Jacob Parker - 7 months ago 28

Swift Question

Say I have a

`struct`

`struct Cube {`

var x: Int

var y: Int

var z: Int

var width: Int

// ...

}

How do I then create a

`Set`

`let points: Set<Cube> = Set()`

// Type ‘Cube’ does not conform to protocol ‘Hashable’

But it’s not immediately obvious how to implement hashable. From what I read, I need to make a hash function, but that doesn’t look easily possible with the amount of properties I have in the struct.

Answer

First of all, `Hashable`

extends `Equatable`

, so you must implement
a `==`

operator which compares two values, using all properties
which uniquely identify a cube:

```
func ==(lhs: Cube, rhs: Cube) -> Bool {
return lhs.x == rhs.x && lhs.y == rhs.y && lhs.z == rhs.z && lhs.width == rhs.width
}
```

The `Hashable`

protocol *only* requires that

`x == y`

implies`x.hashValue == y.hashValue`

so

```
var hashValue: Int {
return 0
}
```

would be a valid (and working) implementation.
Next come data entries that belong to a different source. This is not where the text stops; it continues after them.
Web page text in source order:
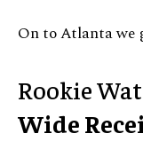
On to Atlanta we
Rookie
Wide
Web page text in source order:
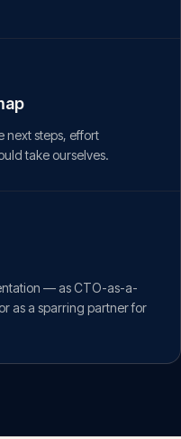
next steps, effort
take ourselves.
— as CTO-as-a-
as a sparring partner for
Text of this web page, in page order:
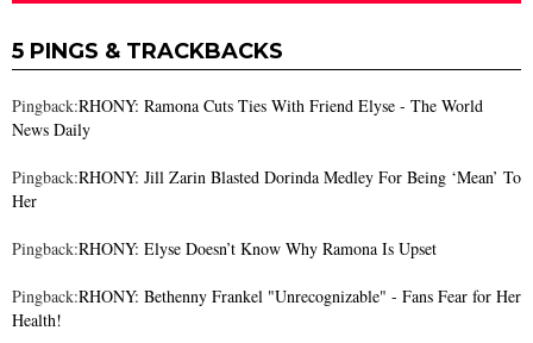
5 PINGS & TRACKBACKS
Pingback:RHONY: Ramona Cuts Ties With Friend Elyse - The World
News Daily
Pingback:RHONY: Jill Zarin Blasted Dorinda Medley For Being ‘Mean’ To
Her
Pingback:RHONY: Elyse Doesn’t Know Why Ramona Is Upset
Pingback:RHONY: Bethenny Frankel "Unrecognizable" - Fans Fear for Her
Health!
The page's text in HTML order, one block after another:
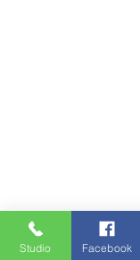
Studio Facebook
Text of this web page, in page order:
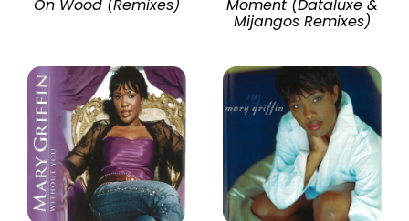
On Wood (Remixes) Moment (Dataluxe &
Mijangos Remixes)
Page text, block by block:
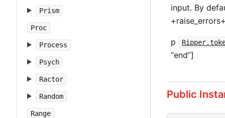
Prism
Proc
Process
Psych
Ractor
Random
Range
input. By
p
“end”]
Public
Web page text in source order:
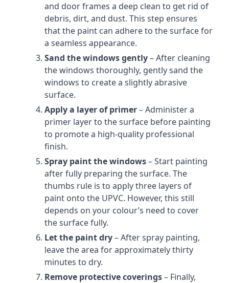
and door frames a deep clean to get rid of
debris, dirt, and dust. This step ensures
that the paint can adhere to the surface for
a seamless appearance.
Sand the windows gently– After cleaning
the windows thoroughly, gently sand the
windows to create a slightly abrasive
surface.
Apply a layer of primer– Administer a
primer layer to the surface before painting
to promote a high-quality professional
finish.
Spray paint the windows– Start painting
after fully preparing the surface. The
thumbs rule is to apply three layers of
paint onto the UPVC. However, this still
depends on your colour’s need to cover
the surface fully.
Let the paint dry– After spray painting,
leave the area for approximately thirty
minutes to dry.
Remove protective coverings– Finally,
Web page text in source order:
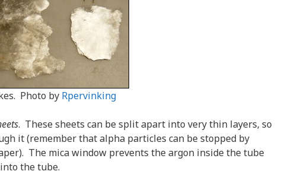
Photo by Rpervinking
. These sheets can be split apart into very thin layers, so
it (remember that alpha particles can be stopped by
The mica window prevents the argon inside the tube
the tube.
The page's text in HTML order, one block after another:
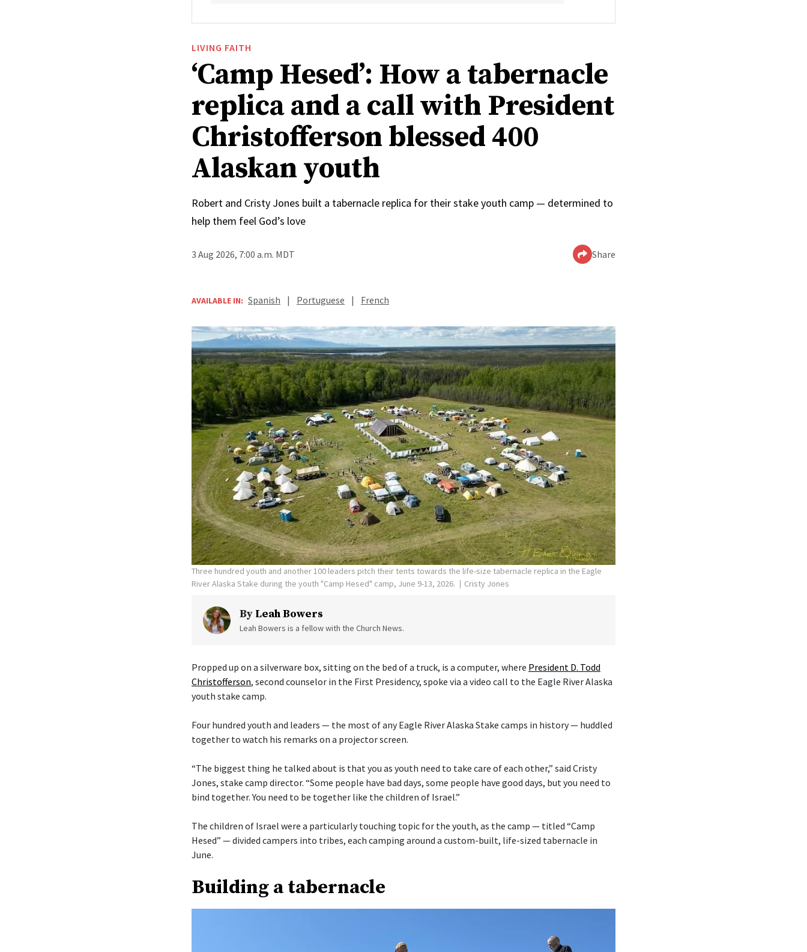
LIVING FAITH
‘Camp Hesed’: How a tabernacle
replica and a call with President
Christofferson blessed 400
Alaskan youth
Robert and Cristy Jones built a tabernacle replica for their stake youth camp — determined to
help them feel God’s love
3 Aug 2026, 7:00 a.m. MDT Share
AVAILABLE IN: Spanish | Portuguese | French
Three hundred youth and another 100 leaders pitch their tents towards the life-size tabernacle replica in the Eagle
River Alaska Stake during the youth "Camp Hesed" camp, June 9-13, 2026.
Cristy Jones
By Leah Bowers
Leah Bowers is a fellow with the Church News.
Propped up on a silverware box, sitting on the bed of a truck, is a computer, where President D. Todd
Christofferson, second counselor in the First Presidency, spoke via a video call to the Eagle River Alaska
youth stake camp.
Four hundred youth and leaders — the most of any Eagle River Alaska Stake camps in history — huddled
together to watch his remarks on a projector screen.
“The biggest thing he talked about is that you as youth need to take care of each other,” said Cristy
Jones, stake camp director. “Some people have bad days, some people have good days, but you need to
bind together. You need to be together like the children of Israel.”
The children of Israel were a particularly touching topic for the youth, as the camp — titled “Camp
Hesed” — divided campers into tribes, each camping around a custom-built, life-sized tabernacle in
June.
Building a tabernacle
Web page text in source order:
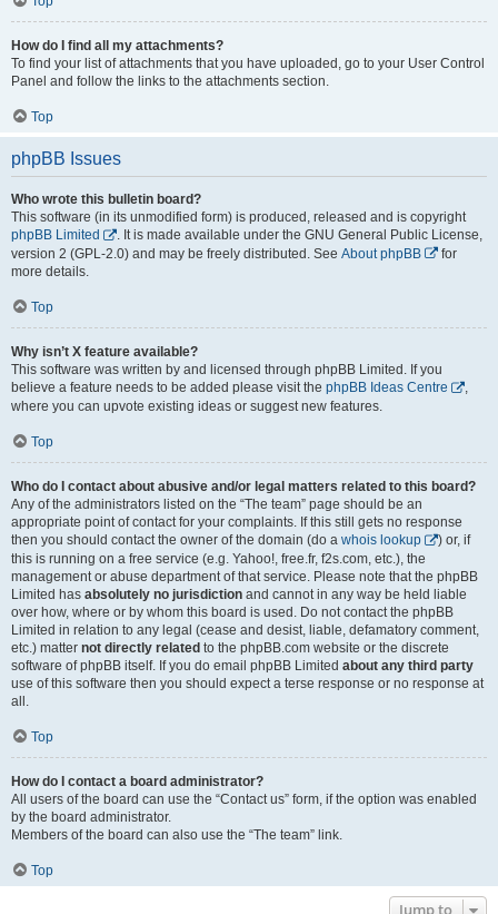
How do I find all my attachments?
To find your list of attachments that you have uploaded, go to your User Control
Panel and follow the links to the attachments section.
Top
phpBB Issues
Who wrote this bulletin board?
This software (in its unmodified form) is produced, released and is copyright
phpBB Limited
. It is made available under the GNU General Public License,
version 2 (GPL-2.0) and may be freely distributed. See About phpBB
for
more details.
Top
Why isn’t X feature available?
This software was written by and licensed through phpBB Limited. If you
believe a feature needs to be added please visit the phpBB Ideas Centre
,
where you can upvote existing ideas or suggest new features.
Top
Who do I contact about abusive and/or legal matters related to this board?
Any of the administrators listed on the “The team” page should be an
appropriate point of contact for your complaints. If this still gets no response
then you should contact the owner of the domain (do a whois lookup
) or, if
this is running on a free service (e.g. Yahoo!, free.fr, f2s.com, etc.), the
management or abuse department of that service. Please note that the phpBB
Limited has absolutely no jurisdiction and cannot in any way be held liable
over how, where or by whom this board is used. Do not contact the phpBB
Limited in relation to any legal (cease and desist, liable, defamatory comment,
etc.) matter not directly related to the phpBB.com website or the discrete
software of phpBB itself. If you do email phpBB Limited about any third party
use of this software then you should expect a terse response or no response at
all.
Top
How do I contact a board administrator?
All users of the board can use the “Contact us” form, if the option was enabled
by the board administrator.
Members of the board can also use the “The team” link.
Top
Jump to
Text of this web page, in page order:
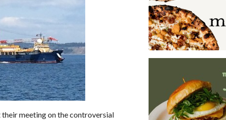
meeting on the controversial
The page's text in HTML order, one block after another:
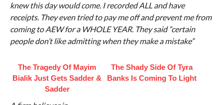
knew this day would come. I recorded ALL and have
receipts. They even tried to pay me off and prevent me from
coming to AEW for a WHOLE YEAR. They said “certain
people don’t like admitting when they make a mistake”
The Tragedy Of Mayim
Bialik Just Gets Sadder &
Sadder
The Shady Side Of Tyra
Banks Is Coming To Light
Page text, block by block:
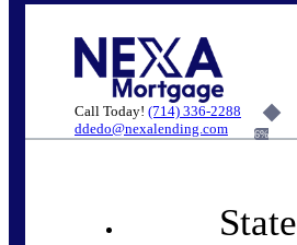
Call Today! (714) 336-2288
ddedo@nexalending.com
6%
State
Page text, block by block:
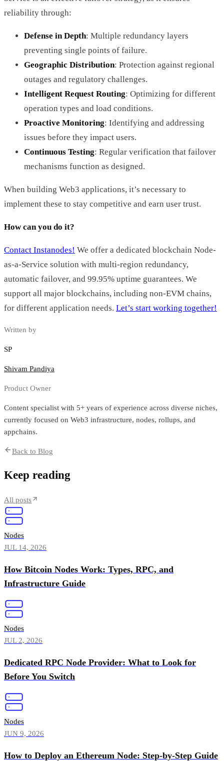
reliability through:
Defense in Depth: Multiple redundancy layers
preventing single points of failure.
Geographic Distribution: Protection against regional
outages and regulatory challenges.
Intelligent Request Routing: Optimizing for different
operation types and load conditions.
Proactive Monitoring: Identifying and addressing
issues before they impact users.
Continuous Testing: Regular verification that failover
mechanisms function as designed.
When building Web3 applications, it’s necessary to
implement these to stay competitive and earn user trust.
How can you do it?
Contact Instanodes! We offer a dedicated blockchain Node-
as-a-Service solution with multi-region redundancy,
automatic failover, and 99.95% uptime guarantees. We
support all major blockchains, including non-EVM chains,
for different application needs. Let’s start working together!
Written by
SP
Shivam Pandiya
Product Owner
Content specialist with 5+ years of experience across diverse niches,
currently focused on Web3 infrastructure, nodes, rollups, and
appchains.
Back to Blog
Keep reading
All posts
Nodes
JUL 14, 2026
How Bitcoin Nodes Work: Types, RPC, and
Infrastructure Guide
Nodes
JUL 2, 2026
Dedicated RPC Node Provider: What to Look for
Before You Switch
Nodes
JUN 9, 2026
How to Deploy an Ethereum Node: Step-by-Step Guide
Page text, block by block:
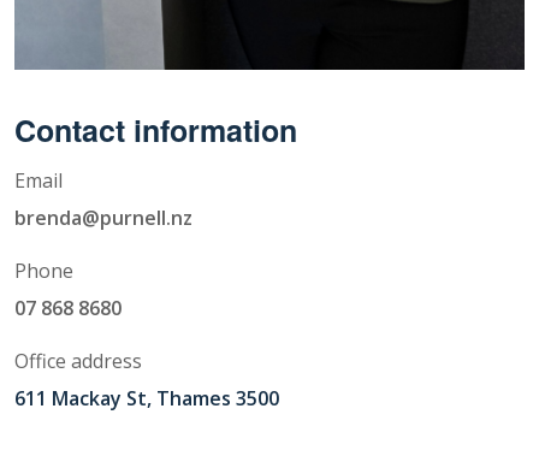
Contact information
Email
brenda@purnell.nz
Phone
07 868 8680
Office address
611 Mackay St, Thames 3500
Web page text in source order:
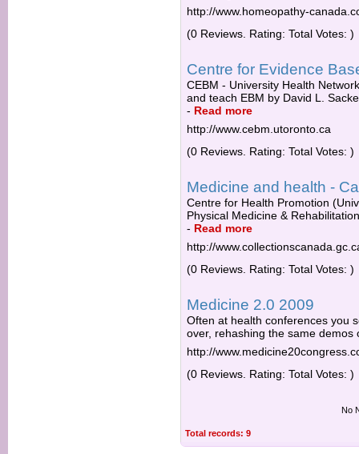
http://www.homeopathy-
(0 Reviews. Rating: Total Votes: )
Centre for Evidence
CEBM - University Health
and teach EBM by David L.
- Read more
http://www.cebm.utoronto.ca
(0 Reviews. Rating: Total Votes: )
Medicine and health -
Centre for Health Promotion
Physical Medicine &
- Read more
http://
(0 Reviews. Rating: Total Votes: )
Medicine 2.0 2009
Often at health conferences you
over, rehashing the same demos
http://
(0 Reviews. Rating: Total Votes: )
No
Total records: 9
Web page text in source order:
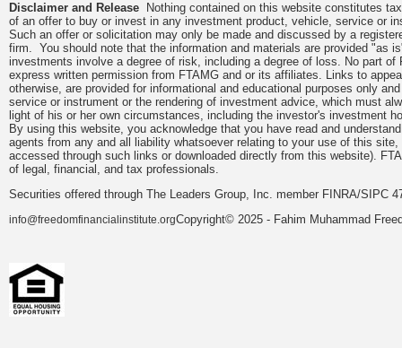
Disclaimer and Release Nothing contained on this website constitutes
of an offer to buy or invest in any investment product, vehicle, service or
Such an offer or solicitation may only be made and discussed by a
firm. You should note that the information and materials are provided "as
investments involve a degree of risk, including a degree of loss. No part
express written permission from FTAMG and or its affiliates. Links to
otherwise, are provided for informational and educational purposes only
service or instrument or the rendering of investment advice, which must
light of his or her own circumstances, including the investor's investment
By using this website, you acknowledge that you have read and
agents from any and all liability whatsoever relating to your use of this
accessed through such links or downloaded directly from this website).
of legal, financial, and tax professionals.
Securities offered through The Leaders Group, Inc. member FINRA/SIPC
info@freedomfinancialinstitute.orgCopyright© 2025 - Fahim Muhammad
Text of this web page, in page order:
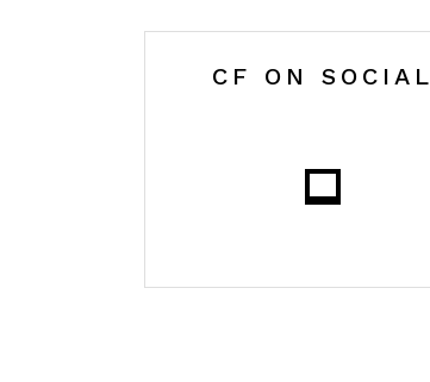
CF ON SOCIAL
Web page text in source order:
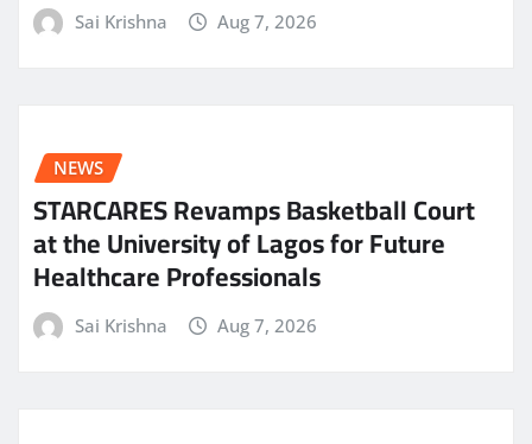
Sai Krishna Aug 7, 2026
NEWS
STARCARES Revamps Basketball Court
at the University of Lagos for Future
Healthcare Professionals
Sai Krishna Aug 7, 2026

However, this would put all objects in the same hash bucket of a set (or dictionary), which is not effective. A better implementation is for example

```
struct Cube: Hashable {
var x: Int
var y: Int
var z: Int
var width: Int
var hashValue: Int {
return x.hashValue ^ y.hashValue ^ z.hashValue ^ width.hashValue
}
}
```

Here the "XOR" operator `^`

is chosen because it cannot overflow.
You could also use the "overflow operator" `&+`

.

More sophisticated hash functions would be able to distinguish different values better, so that the set operations become faster. On the other hand, the computation of the hash function itself would be slower. Therefore I would look for a "better" hash function only if the set operations turn out to be a performance bottleneck in your program.